Write a program that will calculate the minimal number of switch changes necessary to travel from intersection A to intersection B.

The first line of the input contains integers N, A and B, separated by a single blank character, 2 <= N <= 100, 1 <= A, B <= N, N is the number of intersections in the network, and intersections are numbered from 1 to N.

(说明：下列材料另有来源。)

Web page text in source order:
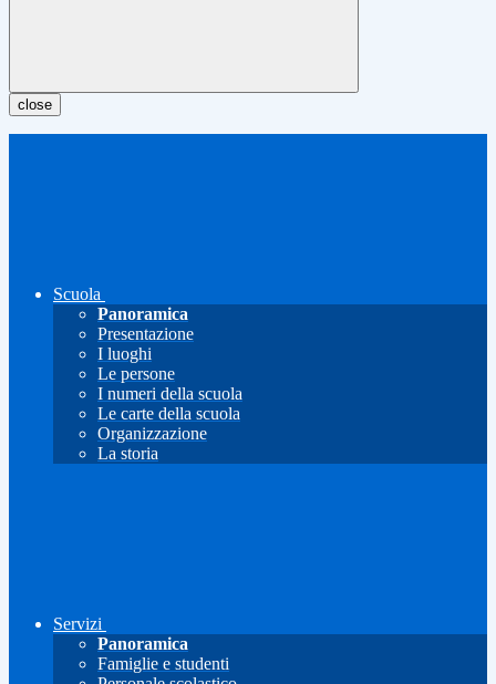
close
Scuola
Panoramica
Presentazione
I luoghi
Le persone
I numeri della scuola
Le carte della scuola
Organizzazione
La storia
Servizi
Panoramica
Famiglie e studenti
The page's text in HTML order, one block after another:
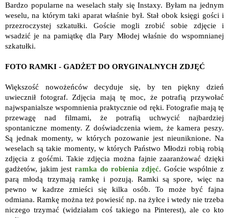
Bardzo popularne na weselach stały się Instaxy. Byłam na jednym
weselu, na którym taki aparat właśnie był. Stał obok księgi gości i
przezroczystej szkatułki. Goście mogli zrobić sobie zdjęcie i
wsadzić je na pamiątkę dla Pary Młodej właśnie do wspomnianej
szkatułki.
FOTO RAMKI - GADŻET DO ORYGINALNYCH ZDJĘĆ
Większość nowożeńców decyduje się, by ten piękny dzień
uwiecznił fotograf. Zdjęcia mają tę moc, że potrafią przywołać
najwspanialsze wspomnienia praktycznie od ręki. Fotografie mają tę
przewagę nad filmami, że potrafią uchwycić najbardziej
spontaniczne momenty. Z doświadczenia wiem, że kamera peszy.
Są jednak momenty, w których pozowanie jest nieuniknione. Na
weselach są takie momenty, w których Państwo Młodzi robią robią
zdjęcia z gośćmi. Takie zdjęcia można fajnie zaaranżować dzięki
gadżetów, jakim jest ramka do robienia zdjęć. Goście wspólnie z
parą młodą trzymają ramkę i pozują. Ramki są spore, więc na
pewno w kadrze zmieści się kilka osób. To może być fajna
odmiana. Ramkę można też powiesić np. na żyłce i wtedy nie trzeba
niczego trzymać (widziałam coś takiego na Pinterest), ale co kto
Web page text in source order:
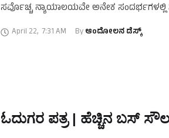
ಸರ್ವೊಚ್ಚ ನ್ಯಾಯಾಲಯವೇ ಅನೇಕ ಸಂದರ್ಭಗಳಲ್ಲಿ
April 22, 7:31 AM By ಆಂದೋಲನ ಡೆಸ್ಕ್
ಓದುಗರ ಪತ್ರ | ಹೆಚ್ಚಿನ ಬಸ್
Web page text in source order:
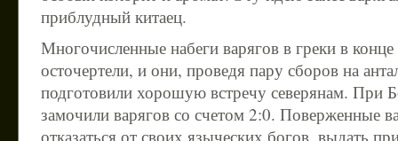
приблудный китаец.
Многочисленные набеги варягов в греки в
осточертели, и они, проведя пару сборов на
подготовили хорошую встречу северянам. При
замочили варягов со счетом 2:0. Поверженные
отказаться от своих языческих богов, выдать
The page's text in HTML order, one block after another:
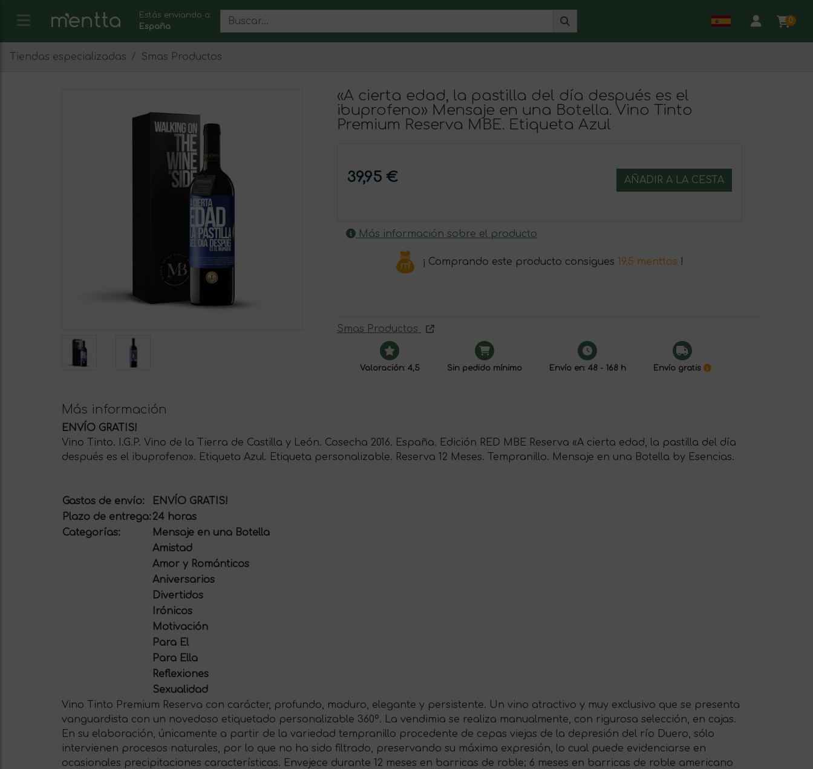
Estás enviando a:
España
0
Tiendas especializadas Smas Productos
«A cierta edad, la pastilla del día después es el
ibuprofeno» Mensaje en una Botella. Vino Tinto
Premium Reserva MBE. Etiqueta Azul
39,95 € AÑADIR A LA CESTA
Más información sobre el producto
¡ Comprando este producto consigues 19.5 menttos !
Smas Productos
Valoración: 4,5 Sin pedido mínimo Envío en: 48 - 168 h Envío gratis
Más información
ENVÍO GRATIS!
Vino Tinto. I.G.P. Vino de la Tierra de Castilla y León. Cosecha 2016. España. Edición RED MBE Reserva «A cierta edad, la pastilla del día
después es el ibuprofeno». Etiqueta Azul. Etiqueta personalizable. Reserva 12 Meses. Tempranillo. Mensaje en una Botella by Esencias.
Gastos de envío:
ENVÍO GRATIS!
Plazo de entrega:24 horas
Categorías:
Mensaje en una Botella
Amistad
Amor y Románticos
Aniversarios
Divertidos
Irónicos
Motivación
Para El
Para Ella
Reflexiones
Sexualidad
Vino Tinto Premium Reserva con carácter, profundo, maduro, elegante y persistente. Un vino atractivo y muy exclusivo que se presenta
vanguardista con un novedoso etiquetado personalizable 360º. La vendimia se realiza manualmente, con rigurosa selección, en cajas.
En su elaboración, únicamente a partir de la variedad tempranillo procedente de cepas viejas de la depresión del río Duero, sólo
intervienen procesos naturales, por lo que no ha sido filtrado, preservando su máxima expresión, lo cual puede evidenciarse en
ocasionales precipitaciones características. Envejece durante 12 meses en barricas de roble; 6 meses en barricas de roble americano
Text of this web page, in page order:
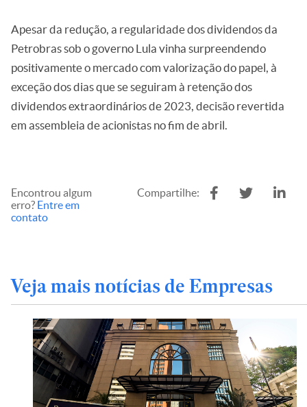
Apesar da redução, a regularidade dos dividendos da
Petrobras sob o governo Lula vinha surpreendendo
positivamente o mercado com valorização do papel, à
exceção dos dias que se seguiram à retenção dos
dividendos extraordinários de 2023, decisão revertida
em assembleia de acionistas no fim de abril.
Encontrou algum
erro? Entre em
contato
Compartilhe:
Veja mais notícias de Empresas
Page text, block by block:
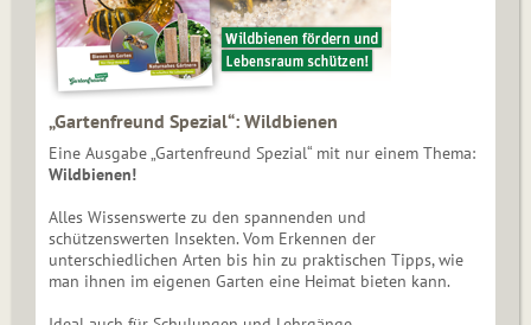
„Gartenfreund Spezial“: Wildbienen
Eine Ausgabe „Gartenfreund Spezial“ mit nur einem Thema:
Wildbienen!
Alles Wissenswerte zu den spannenden und
schützenswerten Insekten. Vom Erkennen der
unterschiedlichen Arten bis hin zu praktischen Tipps, wie
man ihnen im eigenen Garten eine Heimat bieten kann.
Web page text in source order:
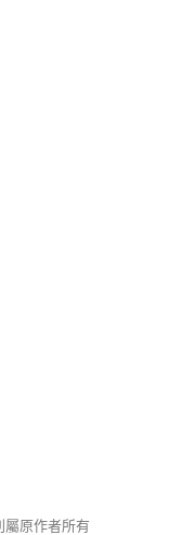
屬原作者所有

Each of the following N lines contain a sequence of integers separated by a single blank character. First number in the i-th line, Ki (0 <= Ki <= N-1), represents the number of rails going out of the i-th intersection. Next Ki numbers represents the intersections directly connected to the i-th intersection.Switch in the i-th intersection is initially pointing in the direction of the first intersection listed.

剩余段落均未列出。